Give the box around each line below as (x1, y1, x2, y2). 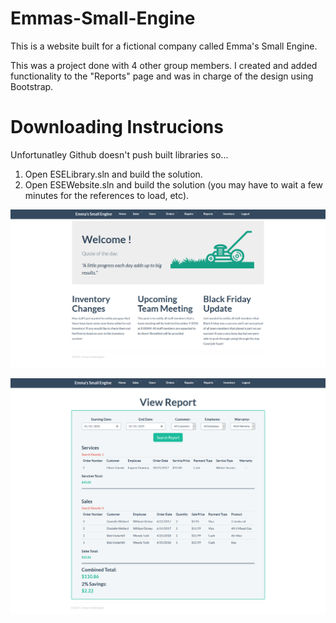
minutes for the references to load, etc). (24, 189, 190, 201)
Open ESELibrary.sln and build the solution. (24, 168, 203, 180)
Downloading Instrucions (10, 116, 224, 139)
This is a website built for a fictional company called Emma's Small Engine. (10, 40, 318, 52)
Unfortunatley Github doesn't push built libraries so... (10, 148, 229, 161)
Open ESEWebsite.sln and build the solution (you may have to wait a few (24, 178, 323, 191)
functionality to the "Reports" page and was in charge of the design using (10, 70, 314, 82)
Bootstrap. (10, 80, 54, 92)
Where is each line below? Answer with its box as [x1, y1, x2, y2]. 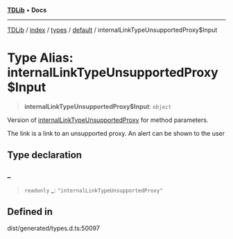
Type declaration [7, 149, 82, 161]
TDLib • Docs [7, 6, 47, 14]
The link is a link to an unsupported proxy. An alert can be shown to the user [7, 129, 225, 137]
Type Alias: [7, 50, 74, 66]
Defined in [7, 206, 53, 218]
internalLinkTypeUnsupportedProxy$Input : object [24, 102, 172, 110]
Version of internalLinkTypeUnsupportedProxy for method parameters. [7, 116, 209, 124]
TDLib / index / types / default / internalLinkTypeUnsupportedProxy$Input [7, 26, 218, 34]
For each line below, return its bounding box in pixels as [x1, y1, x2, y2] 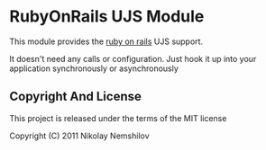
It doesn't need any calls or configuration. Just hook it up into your [9, 53, 257, 64]
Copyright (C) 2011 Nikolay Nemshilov [9, 130, 151, 141]
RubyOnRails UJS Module [9, 6, 205, 27]
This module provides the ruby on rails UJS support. [9, 36, 204, 47]
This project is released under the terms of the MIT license [9, 112, 227, 123]
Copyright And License [9, 89, 142, 104]
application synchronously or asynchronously [9, 63, 179, 74]
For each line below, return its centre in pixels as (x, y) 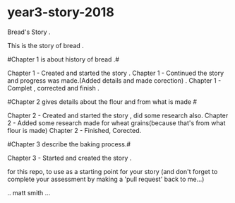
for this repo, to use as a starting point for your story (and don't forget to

----------

WHAT THE TASK REQUIRES: Retype the entries above exactly, starting at their first line and ending with the line that holds "Downloading Instrucions (10, 116, 224, 139)"; pictures stay out.

TASK RESULT:
Give the box around each line below as (x1, y1, x2, y2). 
minutes for the references to load, etc). (24, 189, 190, 201)
Open ESELibrary.sln and build the solution. (24, 168, 203, 180)
Downloading Instrucions (10, 116, 224, 139)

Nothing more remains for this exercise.